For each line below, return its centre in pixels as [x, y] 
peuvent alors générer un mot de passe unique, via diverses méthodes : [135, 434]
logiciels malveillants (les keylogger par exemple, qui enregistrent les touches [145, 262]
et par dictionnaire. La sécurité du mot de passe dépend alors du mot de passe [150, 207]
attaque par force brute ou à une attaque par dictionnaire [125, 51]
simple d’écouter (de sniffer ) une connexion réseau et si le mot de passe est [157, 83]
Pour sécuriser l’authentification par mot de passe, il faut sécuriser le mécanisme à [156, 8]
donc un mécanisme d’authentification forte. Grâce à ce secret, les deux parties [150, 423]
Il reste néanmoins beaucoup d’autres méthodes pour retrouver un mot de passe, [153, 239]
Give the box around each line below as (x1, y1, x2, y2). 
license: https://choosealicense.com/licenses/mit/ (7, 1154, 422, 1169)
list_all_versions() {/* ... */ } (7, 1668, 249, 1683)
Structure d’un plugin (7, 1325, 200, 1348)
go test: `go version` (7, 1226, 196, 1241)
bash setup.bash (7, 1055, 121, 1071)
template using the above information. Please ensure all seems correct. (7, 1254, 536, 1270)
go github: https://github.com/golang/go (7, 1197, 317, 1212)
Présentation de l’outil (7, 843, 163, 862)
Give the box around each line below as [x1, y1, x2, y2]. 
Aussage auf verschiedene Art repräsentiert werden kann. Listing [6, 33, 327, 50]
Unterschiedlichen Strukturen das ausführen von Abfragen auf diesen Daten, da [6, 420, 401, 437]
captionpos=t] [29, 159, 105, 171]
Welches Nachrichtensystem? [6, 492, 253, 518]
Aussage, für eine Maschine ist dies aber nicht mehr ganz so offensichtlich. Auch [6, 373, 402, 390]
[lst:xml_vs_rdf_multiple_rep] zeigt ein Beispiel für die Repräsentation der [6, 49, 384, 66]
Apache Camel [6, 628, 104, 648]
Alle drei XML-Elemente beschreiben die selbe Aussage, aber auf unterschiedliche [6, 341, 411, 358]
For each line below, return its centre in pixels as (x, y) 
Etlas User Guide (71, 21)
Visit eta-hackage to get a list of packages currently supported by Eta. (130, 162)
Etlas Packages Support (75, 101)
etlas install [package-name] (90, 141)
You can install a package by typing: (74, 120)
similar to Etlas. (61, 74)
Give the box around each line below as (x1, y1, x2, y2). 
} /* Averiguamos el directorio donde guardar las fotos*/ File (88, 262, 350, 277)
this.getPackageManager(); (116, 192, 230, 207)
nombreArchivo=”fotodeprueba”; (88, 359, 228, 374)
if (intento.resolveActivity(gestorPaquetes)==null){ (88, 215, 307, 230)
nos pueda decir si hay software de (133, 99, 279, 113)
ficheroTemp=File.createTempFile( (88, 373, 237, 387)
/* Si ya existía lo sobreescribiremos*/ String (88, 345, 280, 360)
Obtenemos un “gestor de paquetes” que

* **Exercise instructions**
Using the data above, copy each line that contains "https".

* **Result**
license: https://choosealicense.com/licenses/mit/ (7, 1154, 422, 1169)
go github: https://github.com/golang/go (7, 1197, 317, 1212)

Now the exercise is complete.